Problem: When you set down the entries, keep every word exactly as it is but drop the pictures.

Recorded data:
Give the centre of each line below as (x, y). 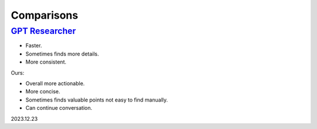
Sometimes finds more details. (62, 54)
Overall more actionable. (55, 83)
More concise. (43, 92)
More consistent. (46, 62)
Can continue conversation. (59, 108)
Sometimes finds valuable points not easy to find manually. (97, 100)
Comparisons (45, 15)
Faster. (34, 46)
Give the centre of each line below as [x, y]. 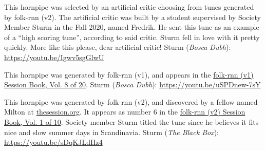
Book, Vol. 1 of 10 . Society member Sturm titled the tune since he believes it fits [131, 121]
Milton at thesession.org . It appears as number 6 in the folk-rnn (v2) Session [125, 112]
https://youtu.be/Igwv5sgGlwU [54, 57]
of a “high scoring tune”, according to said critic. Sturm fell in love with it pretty [132, 37]
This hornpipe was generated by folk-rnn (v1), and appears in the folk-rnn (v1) [129, 74]
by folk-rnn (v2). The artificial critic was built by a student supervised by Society [132, 17]
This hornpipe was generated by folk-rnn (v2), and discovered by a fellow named [131, 101]
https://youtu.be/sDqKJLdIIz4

Solution below:
Give the centre of each line below as (x, y). 
Sometimes finds more details. (62, 54)
Overall more actionable. (55, 83)
More concise. (43, 92)
More consistent. (46, 62)
Can continue conversation. (59, 108)
Sometimes finds valuable points not easy to find manually. (97, 100)
Comparisons (45, 15)
Faster. (34, 46)
Give the centre of each line below as [x, y]. 
Book, Vol. 1 of 10 . Society member Sturm titled the tune since he believes it fits [131, 121]
Milton at thesession.org . It appears as number 6 in the folk-rnn (v2) Session [125, 112]
https://youtu.be/Igwv5sgGlwU [54, 57]
of a “high scoring tune”, according to said critic. Sturm fell in love with it pretty [132, 37]
This hornpipe was generated by folk-rnn (v1), and appears in the folk-rnn (v1) [129, 74]
by folk-rnn (v2). The artificial critic was built by a student supervised by Society [132, 17]
This hornpipe was generated by folk-rnn (v2), and discovered by a fellow named [131, 101]
https://youtu.be/sDqKJLdIIz4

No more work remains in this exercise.